Paper reversal is more UV-sensitive than most processes. The papers respond strongly to short-wavelength light. So the seasonal difference, which would be noticeable but manageable on conventional film, is dramatic on paper.

What this means practically: my 7-8 second exposures from December are not what I should expect for the portrait box camera in summer. They will be much shorter. Possibly short enough that I do not actually need flash at all for outdoor work, as long as I can find a reliable patch of summer sun.

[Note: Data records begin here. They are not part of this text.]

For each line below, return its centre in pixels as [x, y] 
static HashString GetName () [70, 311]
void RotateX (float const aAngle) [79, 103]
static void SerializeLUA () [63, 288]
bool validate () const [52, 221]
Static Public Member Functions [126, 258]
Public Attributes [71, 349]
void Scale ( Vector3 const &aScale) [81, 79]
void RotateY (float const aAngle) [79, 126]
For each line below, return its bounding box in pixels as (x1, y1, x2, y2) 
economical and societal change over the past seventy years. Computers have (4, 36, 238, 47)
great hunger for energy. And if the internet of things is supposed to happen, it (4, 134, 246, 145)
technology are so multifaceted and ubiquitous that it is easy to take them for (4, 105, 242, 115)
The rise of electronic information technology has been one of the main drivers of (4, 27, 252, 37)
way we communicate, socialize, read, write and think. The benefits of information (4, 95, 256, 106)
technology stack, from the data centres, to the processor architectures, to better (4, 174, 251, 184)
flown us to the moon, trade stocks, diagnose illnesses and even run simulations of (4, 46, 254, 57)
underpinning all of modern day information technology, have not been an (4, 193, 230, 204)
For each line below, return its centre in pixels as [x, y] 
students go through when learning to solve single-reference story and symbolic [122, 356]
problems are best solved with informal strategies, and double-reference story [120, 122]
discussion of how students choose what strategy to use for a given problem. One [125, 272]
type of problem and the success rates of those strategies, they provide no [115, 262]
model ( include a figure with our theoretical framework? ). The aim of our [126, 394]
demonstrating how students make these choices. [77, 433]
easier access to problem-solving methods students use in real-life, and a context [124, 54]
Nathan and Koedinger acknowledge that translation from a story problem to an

I am going to have to redo my exposure calculations from scratch, using current sunlight.

What I am taking forward

Three things to test next:

  1. Outdoor portrait box camera shoots in summer daylight, with full re-metering. The hypothesis is that the 7-8 second exposures from December will collapse to something like 3 or 4 seconds, which is workable with a cooperative subject.
  2. Two-head flash through a single modifier, if I do still need flash for indoor or evening work.
  3. Constant light as an alternative to flash, since the flash approach has a ghosting risk on long ambient exposures (the flash freezes part of the action while the ambient continues to expose the moving subject). Constant lights would not have that problem.

It might end up being some combination of all three. The aim is to get the portrait box camera back out and start making real portraits with it, which has been the goal of this whole project since the paper-and-developer testing last year. Flash was one possible answer. Summer daylight might be a better one.

I will know after the next round of testing. More of this coming.